→ What you should do
Exactly and only the lines below from the one containing "Portugal (English)" down to the one containing "Privacy Policy Review Policy" are wanted, both included; please exclude every picture.
*** Opening of Given information ***
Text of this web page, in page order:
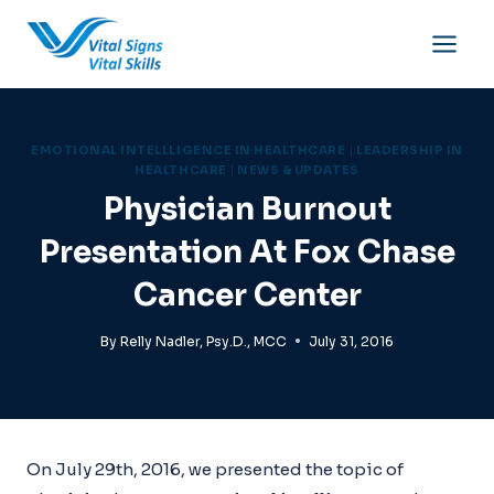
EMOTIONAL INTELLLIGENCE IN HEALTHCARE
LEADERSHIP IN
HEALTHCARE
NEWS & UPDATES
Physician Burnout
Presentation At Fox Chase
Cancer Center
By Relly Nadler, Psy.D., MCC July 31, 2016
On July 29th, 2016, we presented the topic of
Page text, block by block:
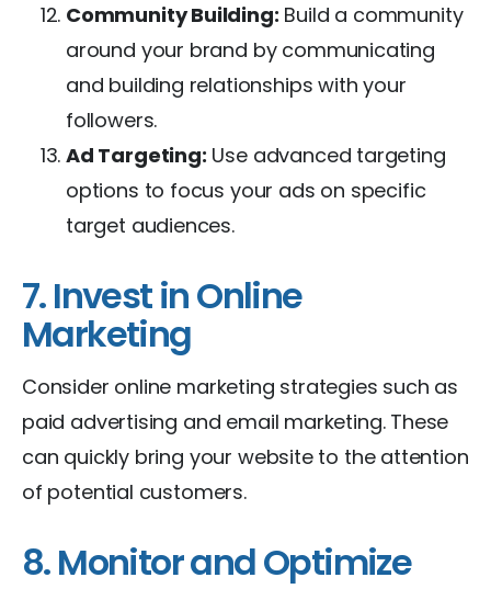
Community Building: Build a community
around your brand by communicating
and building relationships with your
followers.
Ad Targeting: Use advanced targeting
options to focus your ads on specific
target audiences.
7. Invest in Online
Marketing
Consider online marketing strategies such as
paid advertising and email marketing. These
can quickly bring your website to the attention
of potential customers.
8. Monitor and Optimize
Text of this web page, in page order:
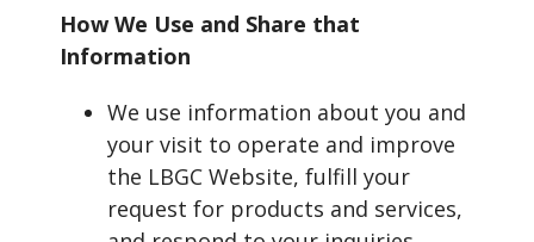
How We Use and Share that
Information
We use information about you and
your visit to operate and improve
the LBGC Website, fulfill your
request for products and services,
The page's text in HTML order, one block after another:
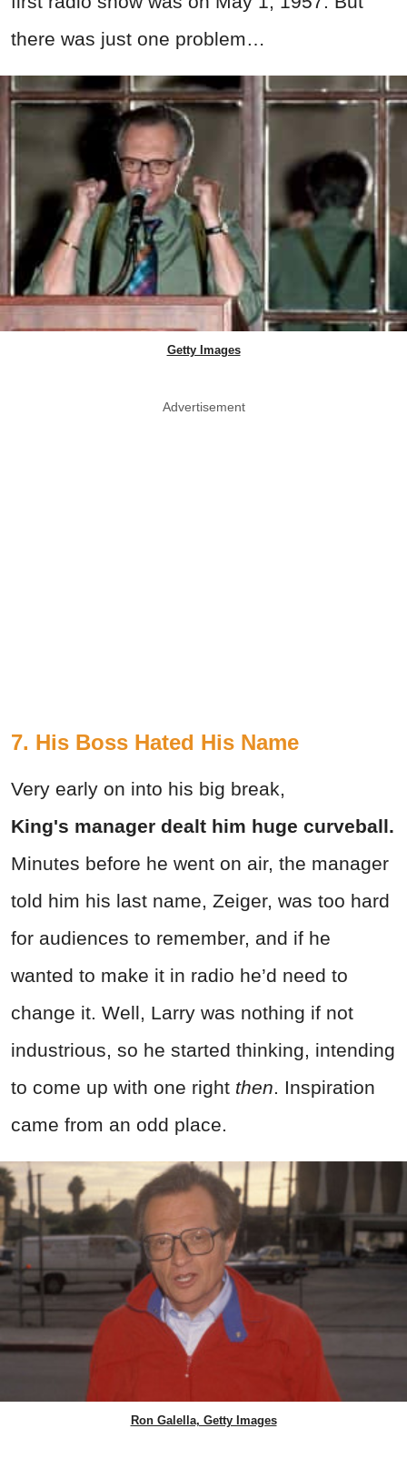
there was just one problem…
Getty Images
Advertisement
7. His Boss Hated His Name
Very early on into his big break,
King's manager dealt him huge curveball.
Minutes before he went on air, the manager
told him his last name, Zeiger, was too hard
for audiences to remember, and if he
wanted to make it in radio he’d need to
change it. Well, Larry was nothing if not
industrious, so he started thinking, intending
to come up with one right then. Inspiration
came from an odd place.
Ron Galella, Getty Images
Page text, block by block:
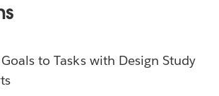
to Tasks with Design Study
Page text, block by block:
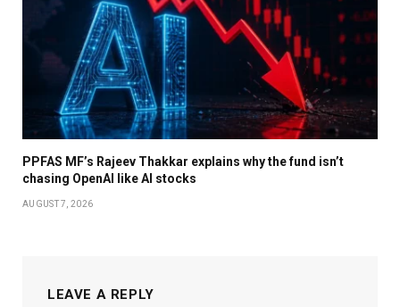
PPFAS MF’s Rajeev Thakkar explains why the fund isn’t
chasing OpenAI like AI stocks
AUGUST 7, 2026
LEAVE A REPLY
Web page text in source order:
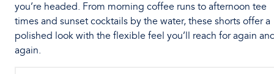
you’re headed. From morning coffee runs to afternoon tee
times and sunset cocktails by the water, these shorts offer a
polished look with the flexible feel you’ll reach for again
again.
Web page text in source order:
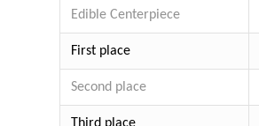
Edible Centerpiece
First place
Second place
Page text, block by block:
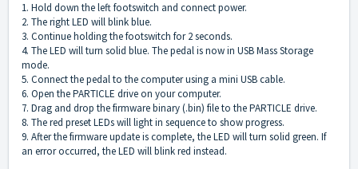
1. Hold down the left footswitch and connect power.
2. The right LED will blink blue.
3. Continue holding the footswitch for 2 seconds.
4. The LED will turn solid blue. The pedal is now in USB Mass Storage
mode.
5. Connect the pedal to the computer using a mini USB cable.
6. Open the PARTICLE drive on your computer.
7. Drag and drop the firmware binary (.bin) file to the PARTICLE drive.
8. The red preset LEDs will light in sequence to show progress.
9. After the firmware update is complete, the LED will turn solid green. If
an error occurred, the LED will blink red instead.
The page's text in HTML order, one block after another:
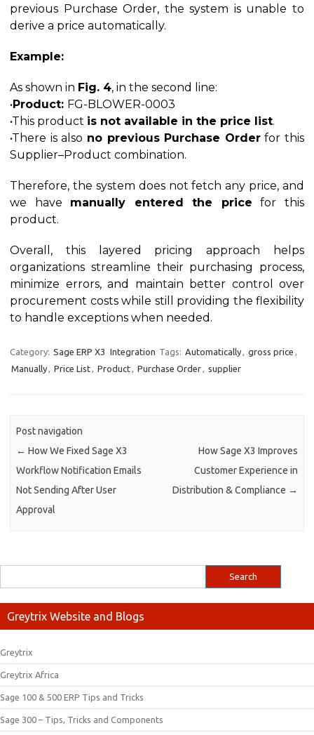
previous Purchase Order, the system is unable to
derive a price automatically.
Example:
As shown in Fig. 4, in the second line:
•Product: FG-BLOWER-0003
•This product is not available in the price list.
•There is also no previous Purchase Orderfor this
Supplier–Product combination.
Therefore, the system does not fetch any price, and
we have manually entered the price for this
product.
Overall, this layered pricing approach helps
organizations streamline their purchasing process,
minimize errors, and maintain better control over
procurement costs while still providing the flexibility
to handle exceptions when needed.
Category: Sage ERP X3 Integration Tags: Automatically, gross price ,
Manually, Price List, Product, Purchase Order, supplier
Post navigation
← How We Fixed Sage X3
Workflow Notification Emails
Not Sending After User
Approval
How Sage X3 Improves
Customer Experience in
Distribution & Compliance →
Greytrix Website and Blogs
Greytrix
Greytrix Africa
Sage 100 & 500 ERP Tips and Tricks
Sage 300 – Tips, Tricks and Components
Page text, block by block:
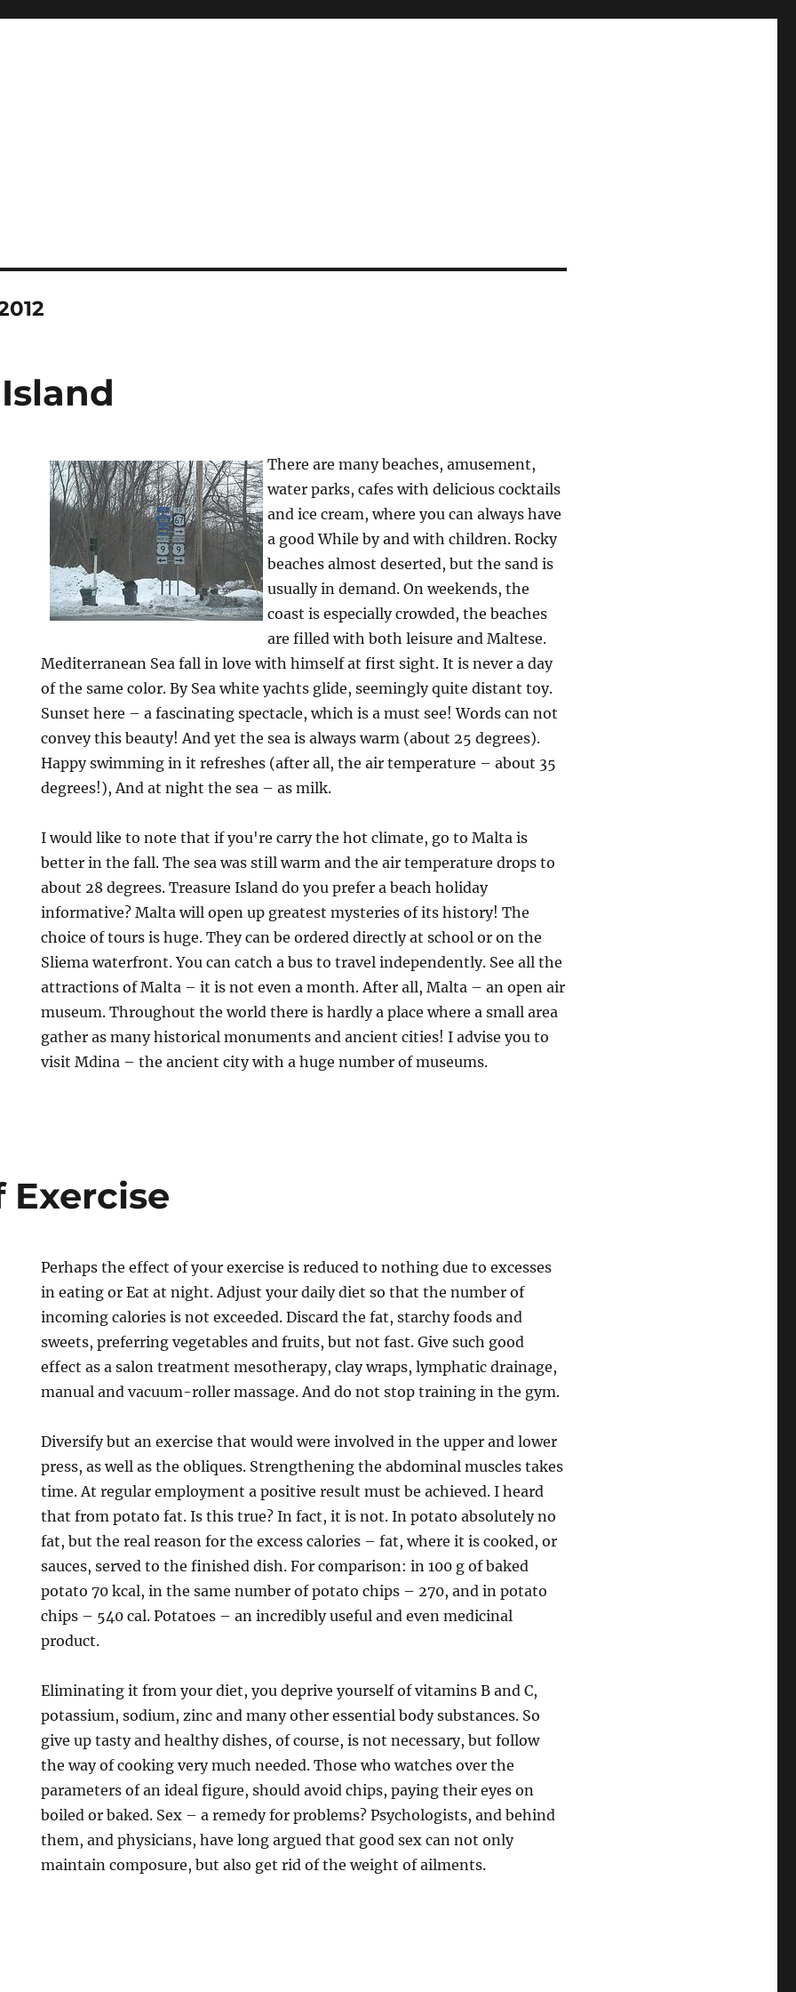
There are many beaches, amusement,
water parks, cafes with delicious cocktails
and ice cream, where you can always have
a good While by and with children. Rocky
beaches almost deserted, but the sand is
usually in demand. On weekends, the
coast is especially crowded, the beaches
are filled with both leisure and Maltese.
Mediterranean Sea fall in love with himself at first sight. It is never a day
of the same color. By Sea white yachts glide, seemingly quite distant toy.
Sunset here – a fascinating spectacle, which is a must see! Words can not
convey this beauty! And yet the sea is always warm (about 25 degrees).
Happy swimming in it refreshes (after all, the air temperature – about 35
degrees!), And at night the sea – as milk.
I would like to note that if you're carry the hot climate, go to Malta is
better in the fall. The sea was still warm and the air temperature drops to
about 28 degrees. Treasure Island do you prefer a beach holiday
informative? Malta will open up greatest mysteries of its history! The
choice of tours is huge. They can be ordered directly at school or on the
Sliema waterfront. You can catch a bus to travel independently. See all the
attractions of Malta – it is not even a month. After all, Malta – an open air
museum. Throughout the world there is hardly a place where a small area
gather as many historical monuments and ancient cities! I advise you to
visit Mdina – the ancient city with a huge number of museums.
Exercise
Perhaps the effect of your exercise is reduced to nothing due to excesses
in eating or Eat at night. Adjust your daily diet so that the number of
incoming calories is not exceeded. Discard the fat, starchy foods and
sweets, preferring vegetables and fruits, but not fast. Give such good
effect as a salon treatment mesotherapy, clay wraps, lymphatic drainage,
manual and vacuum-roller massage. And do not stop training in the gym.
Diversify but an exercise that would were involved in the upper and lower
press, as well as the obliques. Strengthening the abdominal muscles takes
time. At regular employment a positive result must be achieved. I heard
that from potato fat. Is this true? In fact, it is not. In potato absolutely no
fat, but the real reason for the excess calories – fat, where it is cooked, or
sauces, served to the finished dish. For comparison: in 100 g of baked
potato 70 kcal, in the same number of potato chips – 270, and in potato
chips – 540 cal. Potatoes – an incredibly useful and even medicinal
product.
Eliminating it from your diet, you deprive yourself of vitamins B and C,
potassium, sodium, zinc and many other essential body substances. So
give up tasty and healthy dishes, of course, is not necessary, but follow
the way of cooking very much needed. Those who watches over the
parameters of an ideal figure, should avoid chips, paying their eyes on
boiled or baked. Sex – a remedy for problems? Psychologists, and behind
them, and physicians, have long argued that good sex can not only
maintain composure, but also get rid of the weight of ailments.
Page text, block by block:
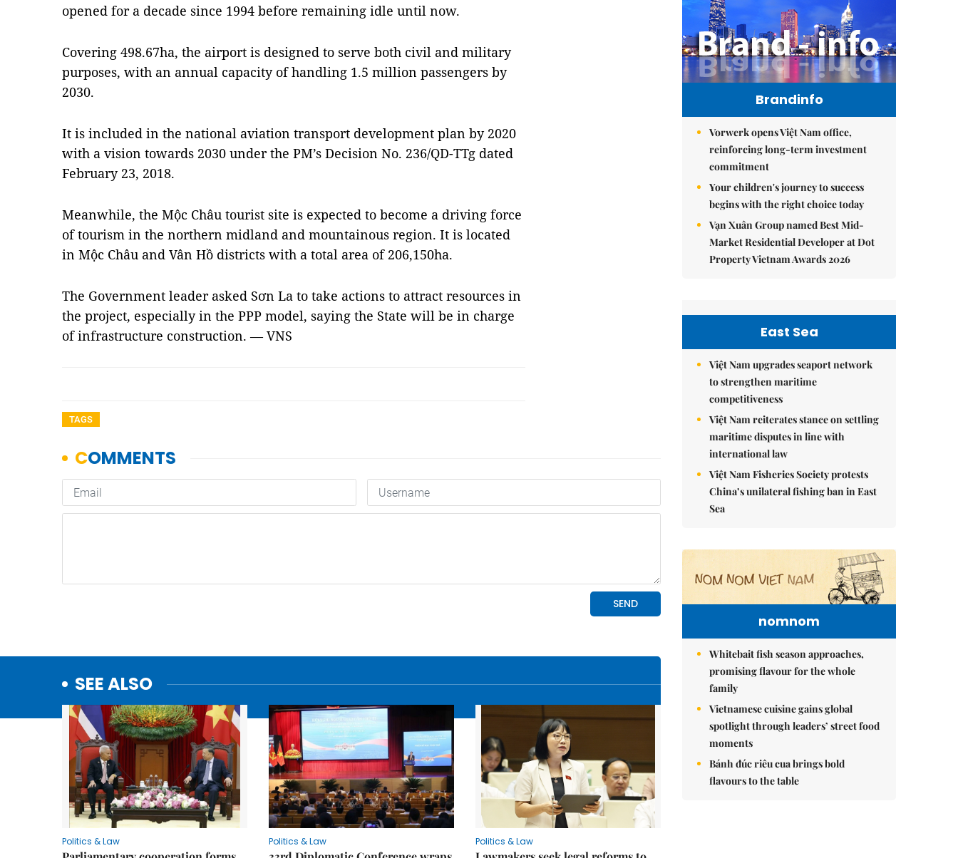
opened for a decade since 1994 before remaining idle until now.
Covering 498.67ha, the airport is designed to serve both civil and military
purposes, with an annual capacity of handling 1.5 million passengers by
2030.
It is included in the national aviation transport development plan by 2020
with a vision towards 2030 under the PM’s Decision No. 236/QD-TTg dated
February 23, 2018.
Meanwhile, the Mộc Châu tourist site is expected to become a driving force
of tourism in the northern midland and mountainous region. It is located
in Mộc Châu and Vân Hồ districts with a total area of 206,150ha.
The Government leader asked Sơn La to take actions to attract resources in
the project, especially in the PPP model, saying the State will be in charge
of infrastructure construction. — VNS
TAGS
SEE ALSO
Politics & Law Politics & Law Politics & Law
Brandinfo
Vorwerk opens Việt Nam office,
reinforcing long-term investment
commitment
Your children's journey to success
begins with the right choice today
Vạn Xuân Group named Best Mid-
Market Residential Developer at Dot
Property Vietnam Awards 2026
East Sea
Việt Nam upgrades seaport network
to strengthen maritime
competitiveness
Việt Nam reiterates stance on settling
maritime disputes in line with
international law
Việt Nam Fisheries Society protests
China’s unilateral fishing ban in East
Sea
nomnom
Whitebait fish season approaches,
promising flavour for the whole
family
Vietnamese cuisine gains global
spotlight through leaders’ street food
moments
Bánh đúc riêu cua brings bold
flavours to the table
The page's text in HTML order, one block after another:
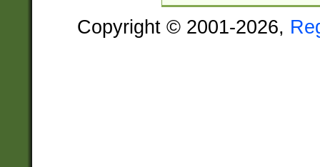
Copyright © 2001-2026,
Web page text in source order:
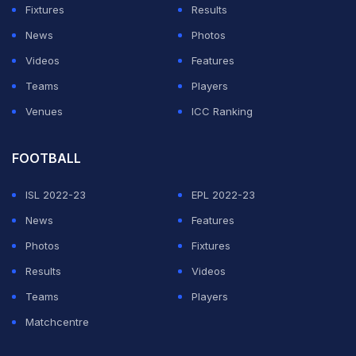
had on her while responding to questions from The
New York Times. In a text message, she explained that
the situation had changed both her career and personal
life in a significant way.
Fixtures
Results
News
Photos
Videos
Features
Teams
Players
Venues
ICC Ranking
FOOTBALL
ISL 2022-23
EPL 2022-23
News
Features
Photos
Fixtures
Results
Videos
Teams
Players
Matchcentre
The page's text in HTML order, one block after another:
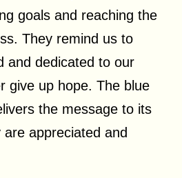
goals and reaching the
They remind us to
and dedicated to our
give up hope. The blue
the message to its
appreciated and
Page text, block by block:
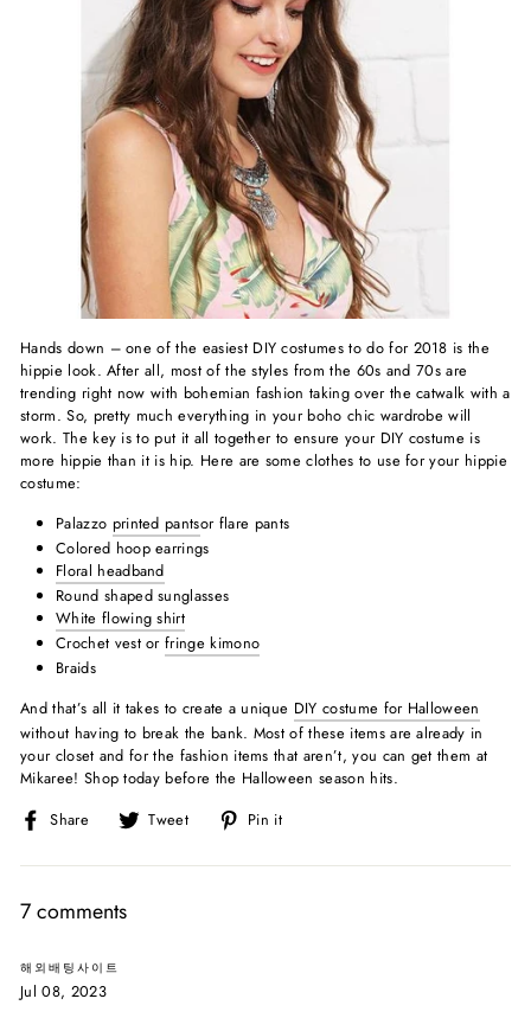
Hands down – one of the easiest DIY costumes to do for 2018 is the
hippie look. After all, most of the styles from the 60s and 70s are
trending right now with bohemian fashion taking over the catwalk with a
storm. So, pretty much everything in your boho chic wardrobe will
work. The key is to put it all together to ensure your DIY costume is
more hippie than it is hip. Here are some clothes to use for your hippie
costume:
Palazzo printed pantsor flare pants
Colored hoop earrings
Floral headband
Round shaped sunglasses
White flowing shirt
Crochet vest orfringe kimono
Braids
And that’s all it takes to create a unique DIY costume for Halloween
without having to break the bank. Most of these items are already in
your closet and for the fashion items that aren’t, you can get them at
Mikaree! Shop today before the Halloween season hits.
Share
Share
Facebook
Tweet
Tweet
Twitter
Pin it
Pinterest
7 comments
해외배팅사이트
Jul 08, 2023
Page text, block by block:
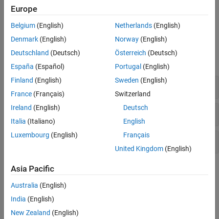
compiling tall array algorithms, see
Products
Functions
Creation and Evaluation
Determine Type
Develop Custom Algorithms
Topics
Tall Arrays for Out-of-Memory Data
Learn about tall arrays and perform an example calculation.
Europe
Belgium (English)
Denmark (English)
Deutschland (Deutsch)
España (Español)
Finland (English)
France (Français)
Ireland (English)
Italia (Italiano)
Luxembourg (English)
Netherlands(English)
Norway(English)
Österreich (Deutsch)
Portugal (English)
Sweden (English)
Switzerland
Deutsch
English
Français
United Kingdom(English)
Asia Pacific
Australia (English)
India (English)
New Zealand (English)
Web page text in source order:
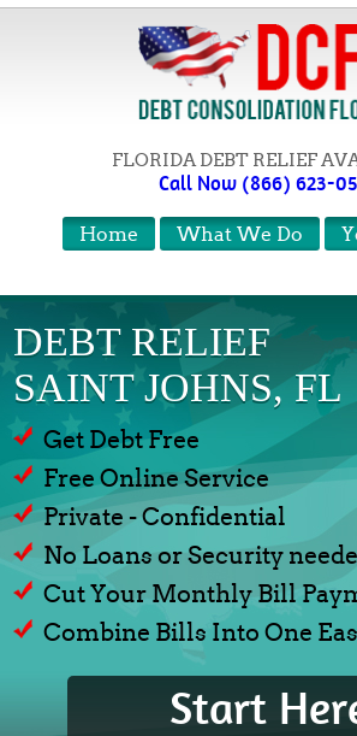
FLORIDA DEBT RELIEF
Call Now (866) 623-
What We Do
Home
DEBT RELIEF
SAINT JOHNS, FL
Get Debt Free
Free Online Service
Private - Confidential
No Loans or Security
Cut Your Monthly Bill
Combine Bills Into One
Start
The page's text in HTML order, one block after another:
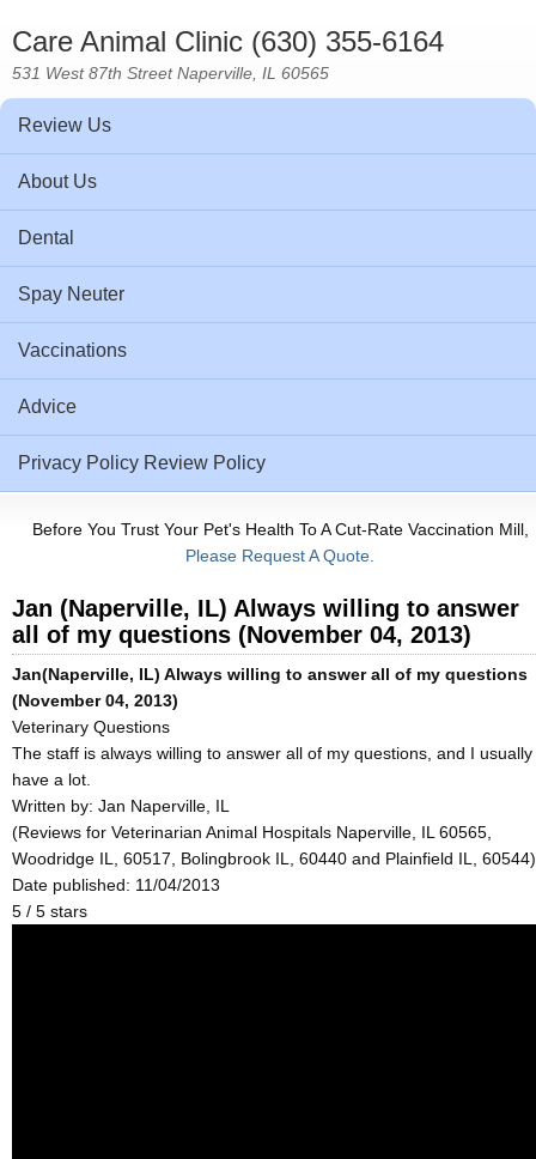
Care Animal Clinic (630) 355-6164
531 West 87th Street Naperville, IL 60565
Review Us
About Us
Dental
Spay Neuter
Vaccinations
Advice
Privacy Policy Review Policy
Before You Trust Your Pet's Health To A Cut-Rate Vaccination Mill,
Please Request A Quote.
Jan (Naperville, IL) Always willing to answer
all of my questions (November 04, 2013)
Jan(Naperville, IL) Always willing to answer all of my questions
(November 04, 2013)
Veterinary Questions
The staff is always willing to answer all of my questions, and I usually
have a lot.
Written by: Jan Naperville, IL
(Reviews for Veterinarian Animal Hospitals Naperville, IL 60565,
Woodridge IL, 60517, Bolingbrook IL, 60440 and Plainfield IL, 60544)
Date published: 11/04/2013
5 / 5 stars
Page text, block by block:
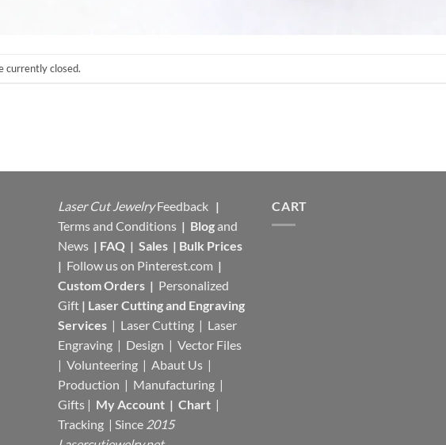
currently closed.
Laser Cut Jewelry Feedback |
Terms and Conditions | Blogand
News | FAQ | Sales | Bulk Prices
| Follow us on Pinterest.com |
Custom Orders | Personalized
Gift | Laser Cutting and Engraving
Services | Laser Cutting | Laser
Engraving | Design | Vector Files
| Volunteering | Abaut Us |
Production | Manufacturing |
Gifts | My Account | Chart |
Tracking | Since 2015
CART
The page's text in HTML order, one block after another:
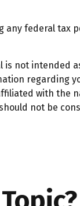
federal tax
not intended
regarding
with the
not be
*** Close of Given information ***
→ Task output
Portugal (English)
Sweden (English)
Switzerland
Deutsch
English
Français
United Kingdom(English)
Asia Pacific
Australia (English)
India (English)
New Zealand (English)
Web page text in source order:
FLORIDA DEBT RELIEF
Call Now (866) 623-
What We Do
Home
DEBT RELIEF
SAINT JOHNS, FL
Get Debt Free
Free Online Service
Private - Confidential
No Loans or Security
Cut Your Monthly Bill
Combine Bills Into One
Start
The page's text in HTML order, one block after another:
Care Animal Clinic (630) 355-6164
531 West 87th Street Naperville, IL 60565
Review Us
About Us
Dental
Spay Neuter
Vaccinations
Advice
Privacy Policy Review Policy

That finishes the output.